On 26 April, Helsingin Sanomat published a story stating that nearly the entire staff of DTM and several resident DJs had resigned (or were about to resign) due to a value conflict between them and the new management duo consisting of Mölder and hospitality manager Ramy Sekaly. Several employees notified DTM's management via email that they would quit if Sekaly remained in his post, citing a value conflict with his appointment. Management replied to the staff that their position was noted and that the club would move forward with its changes.

Some employees and DJs expressed dissatisfaction with other major changes that seemed to be coming to the bar without their input, raising concerns that DTM would cease to be a safe space for the LGBTQ community and transform into another "basic" nightclub. A spokesperson for FlyAF told the paper that the enterprise wanted to keep up with the times and stay relevant, and they wanted to have a new home for the clientele that frequented their now-defunct establishment in Punavuori.

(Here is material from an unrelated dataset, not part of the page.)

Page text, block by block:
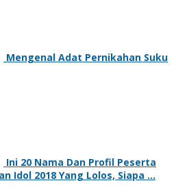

Mölder stated intentions to bring new energy and a more international atmosphere to DTM, which would remain a space for the queer community, as well as to expand the club's opening hours.

On 12 June 2025, DTM announced via social media that Äkä Oy had filed for bankruptcy and that the club would permanently shutter its doors.

==Reception==
In an interview with Gay Star News, Terry Miller of the Tom of Finland Store described DTM as "a great place to go party and feel comfortable with your community", further classifying it as "the closest to a traditional gay club as you're going to get" in Finland. He stated to NewNowNext that the venue is "Helsinki's premier LGBTQ disco/bar". Helsingin Uutiset, a local Helsinki newspaper, called DTM "legendary".